REQUIREMENT
Below are the entries; output exactly the lines from the one containing "Cross The Ages" through the final line, inclusive.

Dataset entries
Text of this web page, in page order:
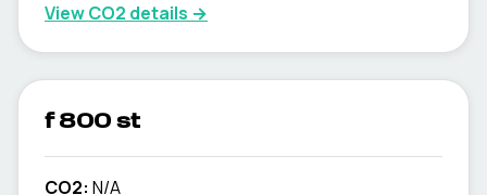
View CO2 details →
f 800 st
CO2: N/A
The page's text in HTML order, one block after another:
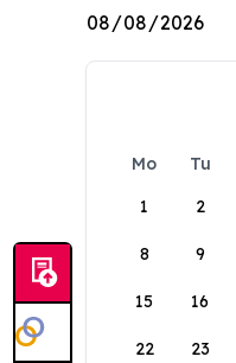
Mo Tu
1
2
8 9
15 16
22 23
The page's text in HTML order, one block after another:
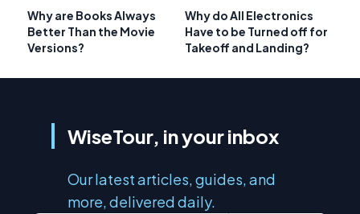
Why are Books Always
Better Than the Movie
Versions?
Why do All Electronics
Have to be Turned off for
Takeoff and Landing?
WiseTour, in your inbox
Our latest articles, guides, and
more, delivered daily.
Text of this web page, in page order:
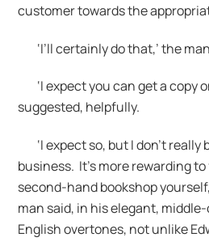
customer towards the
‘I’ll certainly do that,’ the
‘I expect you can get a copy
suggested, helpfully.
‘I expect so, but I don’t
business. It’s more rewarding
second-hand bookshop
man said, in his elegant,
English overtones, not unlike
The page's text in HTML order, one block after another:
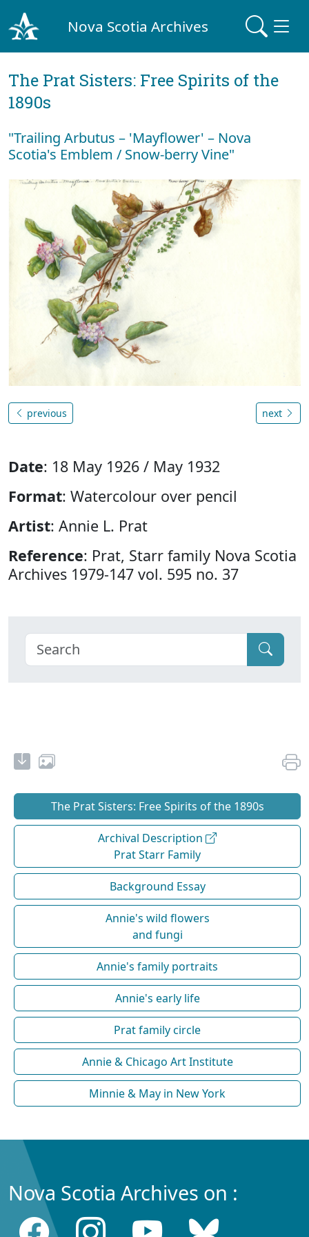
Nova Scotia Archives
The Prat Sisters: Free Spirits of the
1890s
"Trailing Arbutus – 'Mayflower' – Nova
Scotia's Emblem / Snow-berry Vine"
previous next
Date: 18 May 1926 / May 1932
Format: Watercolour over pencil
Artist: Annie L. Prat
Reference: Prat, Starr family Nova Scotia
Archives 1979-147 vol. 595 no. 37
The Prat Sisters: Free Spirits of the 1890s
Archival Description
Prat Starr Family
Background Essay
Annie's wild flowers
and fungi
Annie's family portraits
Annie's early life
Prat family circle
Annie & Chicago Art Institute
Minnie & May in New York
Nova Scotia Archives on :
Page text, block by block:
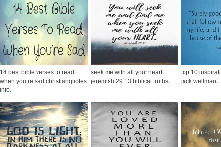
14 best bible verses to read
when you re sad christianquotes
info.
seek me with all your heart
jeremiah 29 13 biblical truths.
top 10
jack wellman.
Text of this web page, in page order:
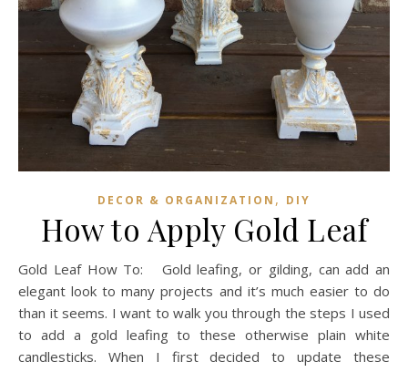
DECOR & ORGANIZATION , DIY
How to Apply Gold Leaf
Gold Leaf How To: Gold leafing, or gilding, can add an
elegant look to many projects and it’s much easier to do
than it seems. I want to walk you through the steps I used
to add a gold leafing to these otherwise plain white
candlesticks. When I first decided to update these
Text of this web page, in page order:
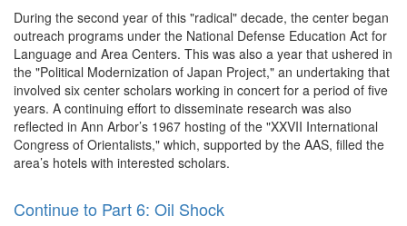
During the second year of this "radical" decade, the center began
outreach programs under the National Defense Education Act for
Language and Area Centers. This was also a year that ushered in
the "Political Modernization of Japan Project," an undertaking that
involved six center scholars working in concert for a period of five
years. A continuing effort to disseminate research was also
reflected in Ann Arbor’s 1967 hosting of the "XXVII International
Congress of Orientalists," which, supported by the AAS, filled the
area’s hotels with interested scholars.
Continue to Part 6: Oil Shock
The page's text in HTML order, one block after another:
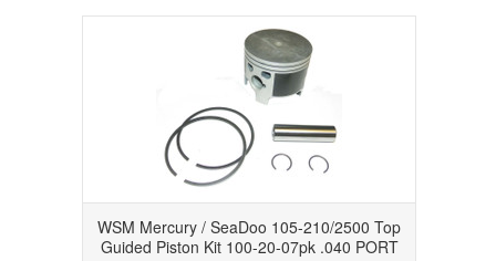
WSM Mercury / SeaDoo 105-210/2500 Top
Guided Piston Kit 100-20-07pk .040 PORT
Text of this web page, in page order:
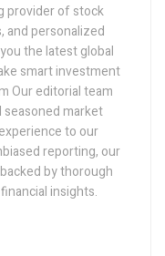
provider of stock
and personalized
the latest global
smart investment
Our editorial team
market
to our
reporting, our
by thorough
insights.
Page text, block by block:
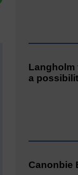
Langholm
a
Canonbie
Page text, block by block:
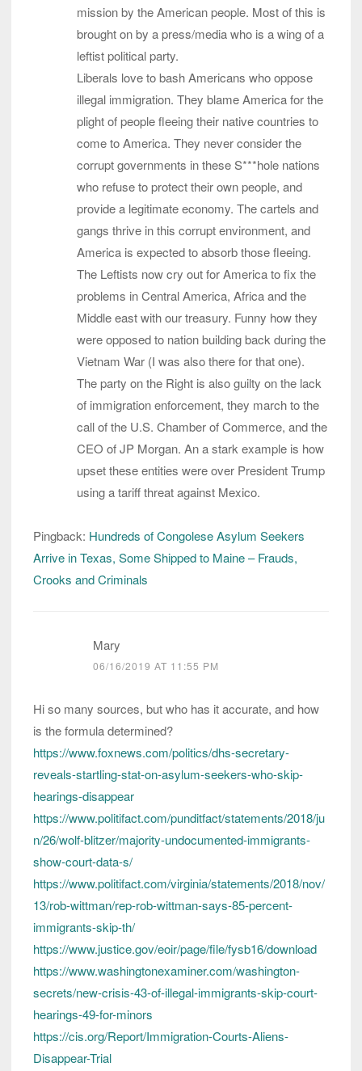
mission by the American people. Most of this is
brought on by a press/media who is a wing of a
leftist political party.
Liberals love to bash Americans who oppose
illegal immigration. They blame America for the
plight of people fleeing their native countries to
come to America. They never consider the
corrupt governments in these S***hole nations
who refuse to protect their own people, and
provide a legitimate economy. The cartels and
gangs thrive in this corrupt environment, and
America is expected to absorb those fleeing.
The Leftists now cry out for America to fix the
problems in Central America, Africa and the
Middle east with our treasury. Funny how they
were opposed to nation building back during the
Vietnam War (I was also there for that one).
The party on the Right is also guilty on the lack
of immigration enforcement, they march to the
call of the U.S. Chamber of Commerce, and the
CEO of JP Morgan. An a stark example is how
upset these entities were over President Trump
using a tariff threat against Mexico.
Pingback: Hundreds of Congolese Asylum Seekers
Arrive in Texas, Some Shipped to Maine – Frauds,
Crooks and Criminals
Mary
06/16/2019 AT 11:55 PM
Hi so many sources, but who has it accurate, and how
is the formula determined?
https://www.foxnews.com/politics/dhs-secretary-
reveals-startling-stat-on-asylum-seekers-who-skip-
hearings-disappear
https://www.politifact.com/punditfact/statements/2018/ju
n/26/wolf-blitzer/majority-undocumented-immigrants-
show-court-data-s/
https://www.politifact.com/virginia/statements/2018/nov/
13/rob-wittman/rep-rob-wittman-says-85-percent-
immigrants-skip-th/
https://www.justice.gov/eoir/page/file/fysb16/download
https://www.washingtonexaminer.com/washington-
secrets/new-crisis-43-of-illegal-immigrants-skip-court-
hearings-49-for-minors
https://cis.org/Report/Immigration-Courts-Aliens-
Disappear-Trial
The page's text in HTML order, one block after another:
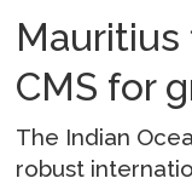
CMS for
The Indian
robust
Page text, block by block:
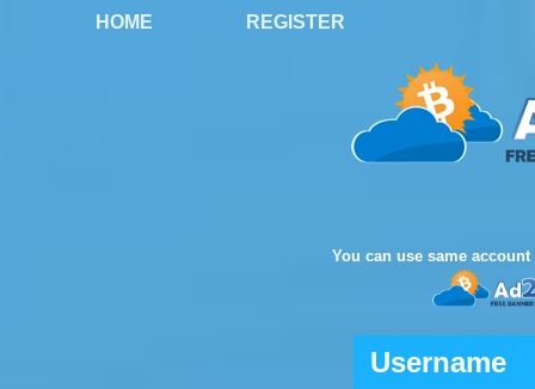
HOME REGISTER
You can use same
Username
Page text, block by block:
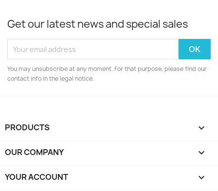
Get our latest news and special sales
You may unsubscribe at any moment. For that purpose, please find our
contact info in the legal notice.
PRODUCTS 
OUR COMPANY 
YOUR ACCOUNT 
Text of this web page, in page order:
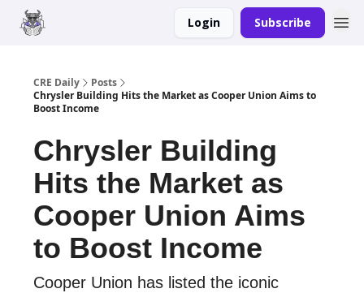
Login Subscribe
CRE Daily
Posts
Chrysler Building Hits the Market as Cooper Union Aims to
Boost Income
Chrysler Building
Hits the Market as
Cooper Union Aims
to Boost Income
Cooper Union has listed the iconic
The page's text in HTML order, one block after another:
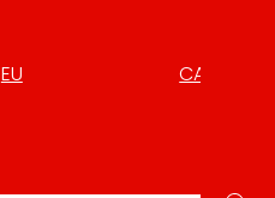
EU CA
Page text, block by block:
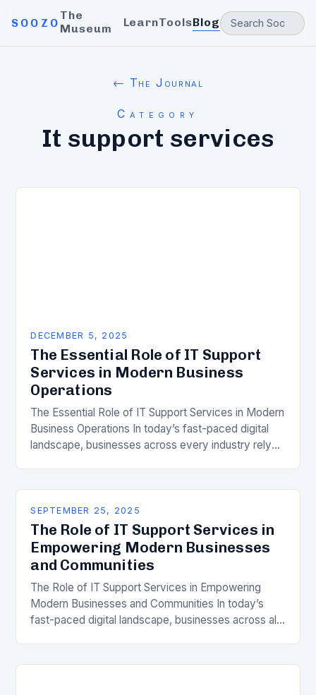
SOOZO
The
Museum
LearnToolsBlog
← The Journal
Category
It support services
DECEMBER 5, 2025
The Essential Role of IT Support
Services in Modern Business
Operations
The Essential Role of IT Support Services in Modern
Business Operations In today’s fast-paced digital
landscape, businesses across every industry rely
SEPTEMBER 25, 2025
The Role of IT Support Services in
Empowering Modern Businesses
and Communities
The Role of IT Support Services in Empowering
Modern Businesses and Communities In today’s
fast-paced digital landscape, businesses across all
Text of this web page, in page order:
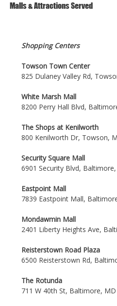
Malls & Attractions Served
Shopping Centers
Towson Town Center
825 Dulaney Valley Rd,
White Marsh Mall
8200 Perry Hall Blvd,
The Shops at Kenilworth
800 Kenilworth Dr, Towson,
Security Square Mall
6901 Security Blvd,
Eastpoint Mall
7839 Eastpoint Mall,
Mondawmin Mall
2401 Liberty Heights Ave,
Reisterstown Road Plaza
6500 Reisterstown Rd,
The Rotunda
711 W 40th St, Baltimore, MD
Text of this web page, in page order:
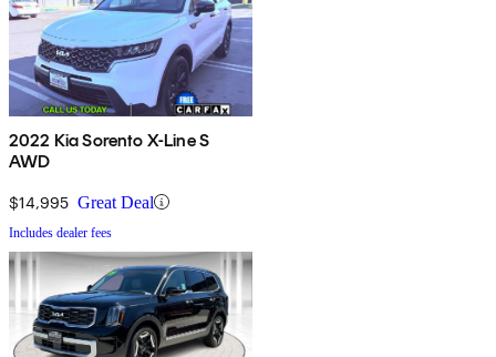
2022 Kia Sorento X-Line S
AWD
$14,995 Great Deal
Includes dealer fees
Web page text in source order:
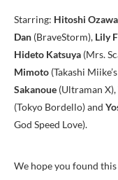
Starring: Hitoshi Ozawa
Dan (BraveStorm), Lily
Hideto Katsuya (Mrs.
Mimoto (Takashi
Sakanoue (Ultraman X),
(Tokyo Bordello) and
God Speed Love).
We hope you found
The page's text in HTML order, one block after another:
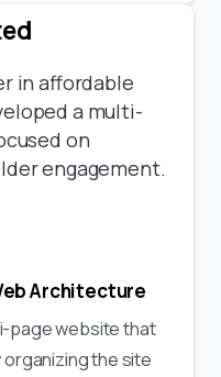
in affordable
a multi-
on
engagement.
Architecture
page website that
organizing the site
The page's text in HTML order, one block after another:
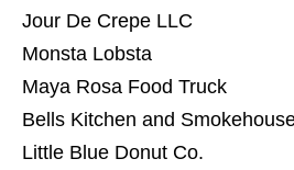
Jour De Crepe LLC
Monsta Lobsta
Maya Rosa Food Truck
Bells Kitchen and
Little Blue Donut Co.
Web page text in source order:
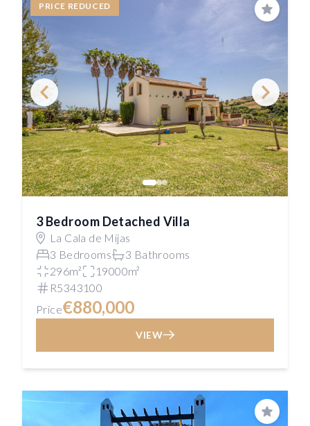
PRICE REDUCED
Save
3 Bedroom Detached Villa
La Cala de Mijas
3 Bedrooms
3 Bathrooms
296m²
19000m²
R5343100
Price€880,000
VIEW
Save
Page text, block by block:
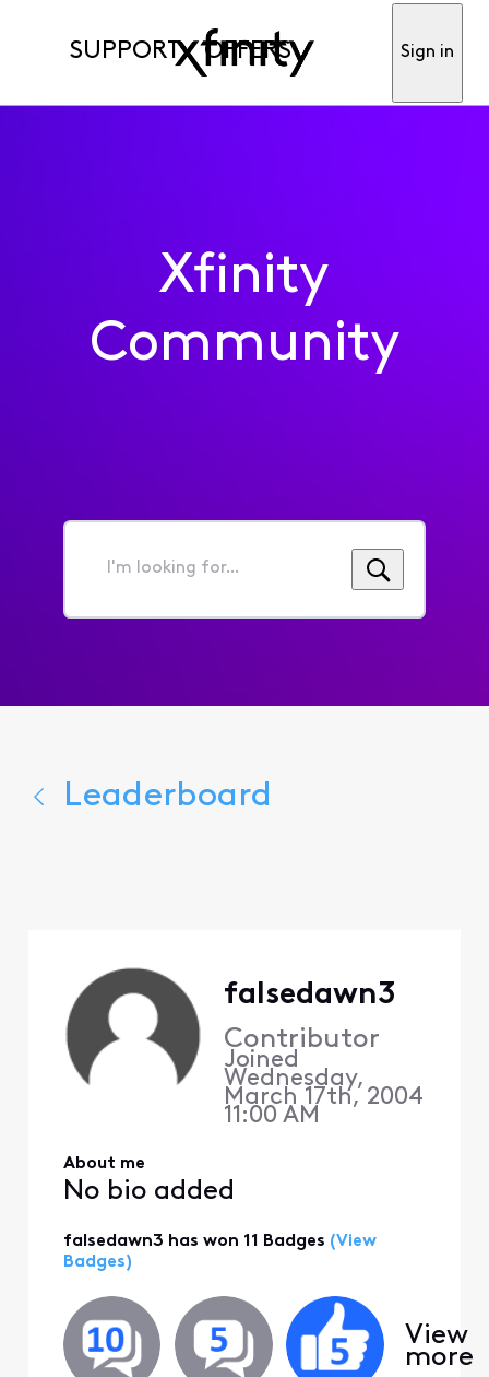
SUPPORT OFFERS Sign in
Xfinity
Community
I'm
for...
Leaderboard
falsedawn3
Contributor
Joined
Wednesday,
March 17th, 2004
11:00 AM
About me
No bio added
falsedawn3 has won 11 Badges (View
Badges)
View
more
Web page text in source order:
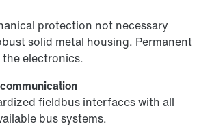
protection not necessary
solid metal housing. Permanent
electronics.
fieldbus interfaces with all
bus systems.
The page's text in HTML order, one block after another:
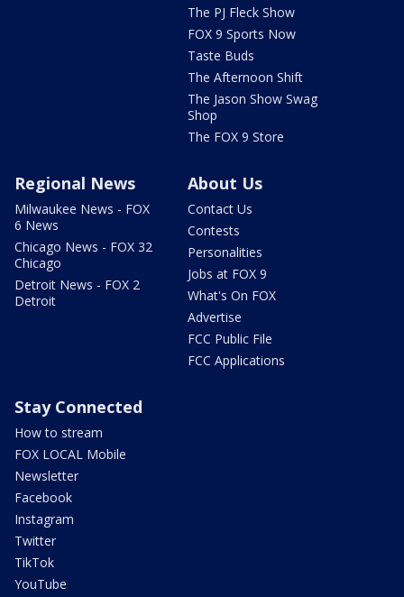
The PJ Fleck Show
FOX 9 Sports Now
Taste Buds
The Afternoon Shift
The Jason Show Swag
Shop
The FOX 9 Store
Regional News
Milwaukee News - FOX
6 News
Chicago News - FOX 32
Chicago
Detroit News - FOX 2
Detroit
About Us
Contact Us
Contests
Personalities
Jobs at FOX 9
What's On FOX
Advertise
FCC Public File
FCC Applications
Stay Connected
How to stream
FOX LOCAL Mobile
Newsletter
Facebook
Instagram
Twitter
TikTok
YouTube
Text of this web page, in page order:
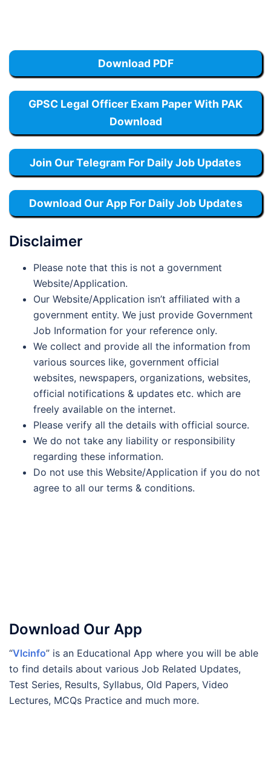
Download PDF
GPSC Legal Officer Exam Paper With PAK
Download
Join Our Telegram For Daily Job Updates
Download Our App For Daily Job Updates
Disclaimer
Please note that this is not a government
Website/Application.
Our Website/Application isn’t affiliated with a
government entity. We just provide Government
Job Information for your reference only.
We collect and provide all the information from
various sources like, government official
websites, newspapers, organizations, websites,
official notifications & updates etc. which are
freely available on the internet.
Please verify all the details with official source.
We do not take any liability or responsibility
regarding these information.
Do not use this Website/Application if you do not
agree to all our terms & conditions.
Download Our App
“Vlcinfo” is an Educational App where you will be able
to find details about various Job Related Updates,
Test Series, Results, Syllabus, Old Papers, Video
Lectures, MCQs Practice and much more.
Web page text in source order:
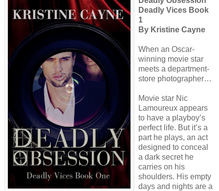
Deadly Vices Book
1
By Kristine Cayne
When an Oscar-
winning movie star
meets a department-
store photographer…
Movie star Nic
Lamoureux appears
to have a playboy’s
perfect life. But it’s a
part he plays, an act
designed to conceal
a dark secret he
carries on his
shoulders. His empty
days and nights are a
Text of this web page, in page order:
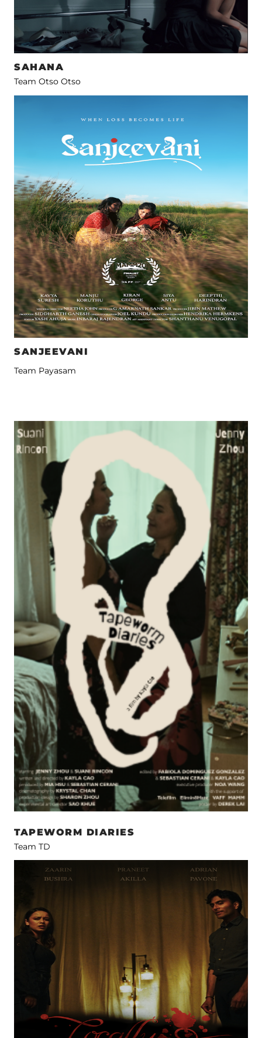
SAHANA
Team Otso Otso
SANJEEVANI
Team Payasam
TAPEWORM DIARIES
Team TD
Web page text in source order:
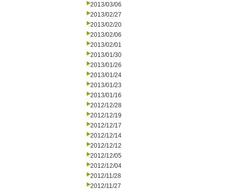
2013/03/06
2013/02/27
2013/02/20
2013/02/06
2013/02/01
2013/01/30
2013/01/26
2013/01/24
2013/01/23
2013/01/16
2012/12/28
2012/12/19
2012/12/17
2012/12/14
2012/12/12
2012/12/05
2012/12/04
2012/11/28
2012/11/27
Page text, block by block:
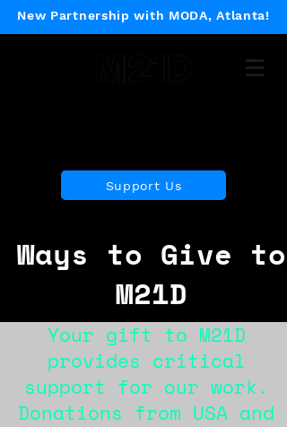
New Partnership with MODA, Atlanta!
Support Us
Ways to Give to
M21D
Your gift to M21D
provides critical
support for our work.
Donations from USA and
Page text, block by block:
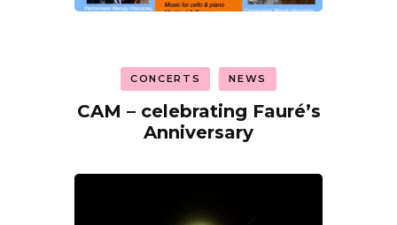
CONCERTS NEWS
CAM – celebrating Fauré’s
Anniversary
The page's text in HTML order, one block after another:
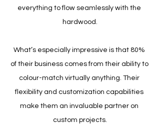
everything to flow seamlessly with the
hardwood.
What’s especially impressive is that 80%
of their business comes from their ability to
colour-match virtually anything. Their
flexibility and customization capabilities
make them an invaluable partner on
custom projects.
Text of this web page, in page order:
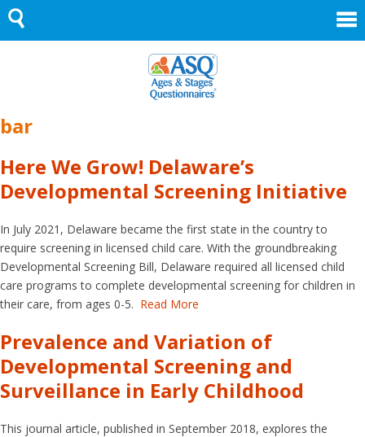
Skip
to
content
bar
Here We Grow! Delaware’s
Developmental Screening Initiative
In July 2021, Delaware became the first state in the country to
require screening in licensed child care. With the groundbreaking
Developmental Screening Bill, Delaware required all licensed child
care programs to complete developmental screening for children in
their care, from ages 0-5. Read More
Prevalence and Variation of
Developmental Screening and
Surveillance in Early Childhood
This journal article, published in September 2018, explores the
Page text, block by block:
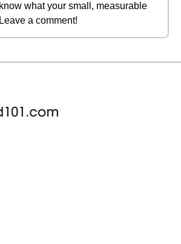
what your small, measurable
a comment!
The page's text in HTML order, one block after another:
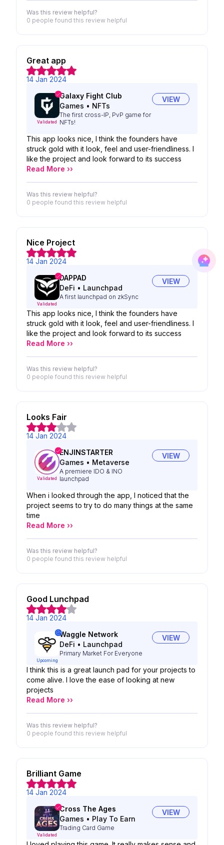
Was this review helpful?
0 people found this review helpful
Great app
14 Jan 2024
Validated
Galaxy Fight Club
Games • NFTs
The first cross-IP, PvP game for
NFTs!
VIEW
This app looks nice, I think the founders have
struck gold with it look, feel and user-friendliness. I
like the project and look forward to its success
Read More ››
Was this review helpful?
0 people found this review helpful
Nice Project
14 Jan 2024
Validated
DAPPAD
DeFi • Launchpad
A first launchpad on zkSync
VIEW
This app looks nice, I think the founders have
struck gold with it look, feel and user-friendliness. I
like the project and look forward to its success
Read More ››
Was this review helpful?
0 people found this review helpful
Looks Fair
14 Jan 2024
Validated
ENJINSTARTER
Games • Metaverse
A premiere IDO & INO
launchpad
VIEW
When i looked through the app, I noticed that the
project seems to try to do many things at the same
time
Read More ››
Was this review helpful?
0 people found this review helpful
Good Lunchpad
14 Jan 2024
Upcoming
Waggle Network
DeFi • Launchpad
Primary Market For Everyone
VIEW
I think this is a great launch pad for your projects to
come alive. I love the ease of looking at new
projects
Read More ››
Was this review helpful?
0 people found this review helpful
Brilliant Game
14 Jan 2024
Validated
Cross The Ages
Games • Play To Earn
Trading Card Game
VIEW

ANSWER TO THE PROBLEM
Cross The Ages
Games • Play To Earn
Trading Card Game
VIEW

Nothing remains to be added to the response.